Top tube length is relevant to wheel size which helps when choosing a bike for yourself. However, there is much more to it than just choosing the correct top tube length. Too long the bike could feel harder to manual, too short and the bike will be too small for the rider. Most BMX frames come in 20”-21” with some slightly more or less. To put it simply, you need to fit the bike to the rider.  

 

Headtube Angle

Next up is something that you might not have considered yet, but is equally as important. The head tube angle refers to the angle in which the head tube rests. (90 degrees being vertical)  Most BMX frames range between 74-76 degrees headtube angle. The higher the number the steeper the front end will feel, similar to fork offset, the steeper the more responsive it becomes. The more mellow the angle, the less responsive and more stable at higher speeds it will become. It’s important when building your bike that you choose angles that fit with other parts of your bike.  

Chain Stay Length 

Chainstay length is the distance from the center of the bottom bracket to the center of the rear axle. This length is important to consider when choosing a frame because it changes the way your bike will react in different situations. The standard chainstay length on BMX bikes is between 12.8-14 inches. In 2020 popular street and park frames are leaning towards a short more “snappy” back end. The shorter the back end the closer the bike is together allowing the rider to spin, hop and manual easier. Longer back ends aim to give more clearance for the rider missing their back peg, however, the longer the chainstay length the more resistance the rider will feel when trying to manual. Basically, if you want to have a more responsive frame the shorter the geometry the more responsive it will be, but this can impede if the frame is too small for the rider.      
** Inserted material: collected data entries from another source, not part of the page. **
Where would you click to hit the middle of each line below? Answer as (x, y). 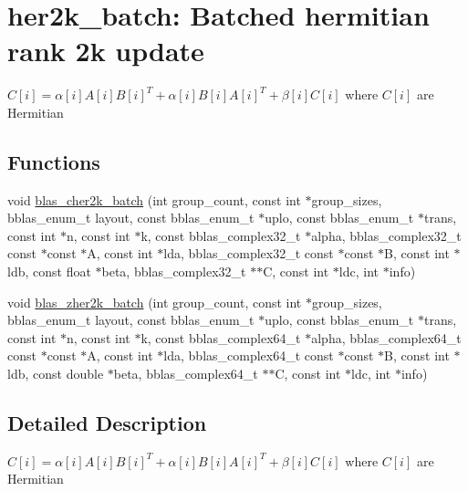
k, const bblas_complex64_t (221, 337)
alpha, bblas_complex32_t (386, 235)
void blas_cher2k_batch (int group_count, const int (154, 199)
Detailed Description (107, 423)
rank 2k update (106, 51)
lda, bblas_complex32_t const (249, 253)
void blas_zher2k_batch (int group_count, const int (155, 302)
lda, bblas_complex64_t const (249, 355)

Under is a list of the approximate frame size for height.  

Height 

Bike Size

Under 100cm 

12” or balance bike 

99cm-122cm

12”-16”

122cm-137cm

16”-18”

137cm-147cm

18”-20”

142cm-177cm

19.5”-20.4”

162cm-178cm

20.25”21”

172cm-180cm

20.5-21.5”

180cm+

21”-22” 


 

Standover/ Seat Tube Angle  

The final piece of the puzzle is the stand over and seat tube angle. The stand over refers to the height of the tube that holds the seat pole. This height determines the height of the top tube and therefore can have implications on certain tricks given the height of the top tube. Some frames over the years have had very low standover (6.5”), where most bikes have a more standard standover height ranging between 8.5 and 9.5 inches. Stand over is more of a personal preference as the height of the tube doesn’t impact the feel of the bike. Where taller standover can be viewed as easier to pinch the seat for barspins and shorter can be seen as an advantage for doing tailwhips these heights have minimal impact on the feel of the bike. The angle of the seat tube does change the feel of the bike. This is why it is important to take note of both the height of the tube with the angle of the tube. Most frames have a common angle of 71 where some lean a little lower with a 69-70 degree seat tube angle.   

 

Materials/ Heat Treating

Most BMX Frames are made from heat-treated 4130 Chromoly, however, the thicknesses, lengths and the machining process are always vastly different, resulting in very different shapes and weights. Like all BMX parts, it’s important to consider the durability of materials when choosing the right frame for you. 4130 Chromoly has become the trusted material for many freestyle BMX parts. What does 4130 Chromoly actually mean though?  4130 Chromoly is an alloy steel that is made up of two parts, combining two or more metallic elements, that allow greater strength. 

With some brands boasting heat treating it’s another aspect to consider. Heat treating refers to the process of how the Frames are made. Heat-treating is applied and the properties in the alloy are changed which can align different parts creating a stronger bond which then makes the material stronger throughout and able to withstand higher tolerances from impacts and stress put on it from riding. Heat-treated frames have had an extra step added to the manufacturing process and subsequently have an added cost, however, the added strength is well worth the extra cost.


 

Pricing

The talking point of every BMX riders bike should be their frame. For that very reason, the frame can also be quite a big expense. Most 20” BMX frames range between $350- $550 with an exception for American made frames that can go up to $800. Similar to forks, frames use a variety of methods during the manufacturing process that can impact on the cost of the frame. American made parts are more expensive and promote a higher quality product.


Choosing a frame is usually where people start when building up their dream bike and makes a huge difference in how their bike will feel. So what does all this mean? It means that it’s important to do your research before making your purchase. Ask your local bike stores, or inquire online, getting your bike set up correctly for you will not only feel better but learning tricks becomes easier.  Hopefully, this guide has given you something to think about before choosing your next set of forks.